The City of Lancaster developed a detailed formal policy after receiving a letter from the American Civil Liberties Union in 2009, demanding that the city cease an desist from its long-standing informal practice of opening meetings with voluntary prayer. Rather than drop the practice entirely, the city adopted a written procedure, which it believed would withstand any challenge in court.
This policy was challenged in court by Shelley Rubin, and Maureen Feller, two residents of the city who are respectively of the Jewish and Christian faiths. They particularly objected to an invocation delivered April 27, 2012 by Bishop Henry Hearns, which closed “in the precious, holy and righteous and matchless name of Jesus.”
The federal district court ruled that unless the prayers delivered before a legislative meeting proselytize, advance, or disparage a particular faith, they do not violate the First Amendment. It emphasized that the city did not regulate the content of the prayers, although it requested that volunteers not use the forum to proselytize or disparage any one faith. It also found that the mention of Jesus in a particular invocation was not in itself unconstitutional.
Both sides argued that the U.S. Supreme Court’s decision in Marsh v. Chambers, a 1983 decision, supported their position. This decision allowed to stand the practice of the Nebraska legislature in opening each legislative session with a prayer delivered by a state-employed chaplain.
The Marsh decision acknowledged that many of the delegates to the Continental Congress and the first congress under the new Constitution of 1787 had opposed legislative prayer, because the delegates had different religious affiliations endorsing mutually exclusive creeds. But it cited Samuel Adams observation that he was no bigot, and could hear a prayer from a gentleman of piety and virtue who was at the same time a friend to his country, a view which ultimately prevailed.
Rubin and Feller argued that the Court’s opinion, and its later ruling in County of Allegheny v. American Civil Liberties Union, explicitly established that to make a specific reference in a prayer, such as to Jesus, violated the First Amendment prohibition on establishment of religion.

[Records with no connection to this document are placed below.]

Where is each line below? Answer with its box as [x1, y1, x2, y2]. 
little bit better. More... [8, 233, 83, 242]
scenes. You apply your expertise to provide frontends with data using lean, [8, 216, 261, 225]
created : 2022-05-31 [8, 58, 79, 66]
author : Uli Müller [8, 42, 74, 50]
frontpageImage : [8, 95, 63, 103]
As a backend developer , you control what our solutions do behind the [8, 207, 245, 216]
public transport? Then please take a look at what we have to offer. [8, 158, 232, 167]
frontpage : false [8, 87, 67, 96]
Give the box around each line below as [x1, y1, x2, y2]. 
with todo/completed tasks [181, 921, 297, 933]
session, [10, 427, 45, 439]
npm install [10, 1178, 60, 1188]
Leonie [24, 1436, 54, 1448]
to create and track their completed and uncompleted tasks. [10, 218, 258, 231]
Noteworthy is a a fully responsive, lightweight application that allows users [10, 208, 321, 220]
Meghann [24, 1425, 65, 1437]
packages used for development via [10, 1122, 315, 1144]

The Ninth Circuit found no basis in either Supreme Court ruling to agree, and referred to several other circuits that arrived at the same conclusion.
However, the three judges considering the Lancaster case declined to follow the analysis of the Fourth Circuit (with jurisdiction in North and South Carolina, Virginia, and West Virginia). Rather than count whether any one faith was statistically over-represented in the delivery of prayers, they quoted approvingly from a Fourth Circuit dissenting opinion, “In determining what it means to ‘advance’ one religion or faith over others, the touchstone of the analysis should be whether the government has placed its imprimatur, deliberately or by implication, on any one faith or religion.”

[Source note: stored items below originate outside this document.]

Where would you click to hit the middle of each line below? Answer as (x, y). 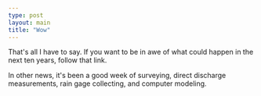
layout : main (29, 23)
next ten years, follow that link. (58, 60)
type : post (26, 15)
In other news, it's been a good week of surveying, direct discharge (117, 76)
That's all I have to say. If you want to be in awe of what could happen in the (131, 52)
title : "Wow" (29, 30)
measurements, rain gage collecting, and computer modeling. (107, 84)
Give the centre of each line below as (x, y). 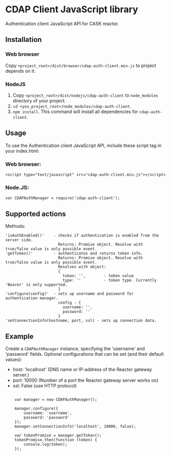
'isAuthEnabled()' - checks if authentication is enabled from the (82, 236)
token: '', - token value (98, 276)
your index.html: (22, 151)
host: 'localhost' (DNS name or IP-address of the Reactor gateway (82, 369)
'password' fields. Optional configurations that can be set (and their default (84, 354)
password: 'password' (47, 417)
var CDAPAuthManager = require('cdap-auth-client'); (63, 198)
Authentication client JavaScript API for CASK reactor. (62, 24)
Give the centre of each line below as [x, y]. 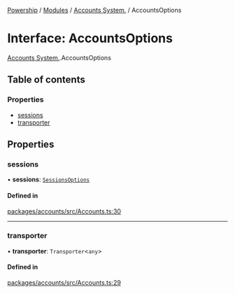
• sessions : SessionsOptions [48, 180]
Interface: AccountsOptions [90, 38]
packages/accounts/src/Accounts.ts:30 [64, 211]
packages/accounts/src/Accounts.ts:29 [64, 283]
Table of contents [46, 80]
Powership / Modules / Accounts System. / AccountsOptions [94, 10]

Far from placing its official seal of approval on Christianity, the court concluded, the City of Lancaster “has instead taken every feasible precaution—short of the extra step (itself fraught with constitutional peril) of requiring volunteers to refrain altogether from referencing sectarian figures—to ensure its own evenhandedness.”
If the court were to “order the City to review as a matter of course the text of every proposed prayer, approving for delivery only those drafts rid of all references to saints, disciples, prophets, deities, and the like,” that would create a very real entanglement of government and religion, the Ninth Circuit panel noted. “It would assign to the government the task of coauthoring prayers.” The Supreme Court very definitely ruled in the landmark Engel v. Vitale case in 1962 – banning public schools from sponsoring prayers in class – “it is no part of the business of government to compose official prayers.”
It is the city’s stated policy to “acknowledge and express the city Council’s respect for [Lancaster’s] diversity of religious denominations and faiths,” as well as to “solemnize proceedings” of the council, the court found. The policy states that it “is not intended, and shall not be implemented or construed in any way, to affiliate the City Council with, nor express . . . preference for, any faith or religious denomination.”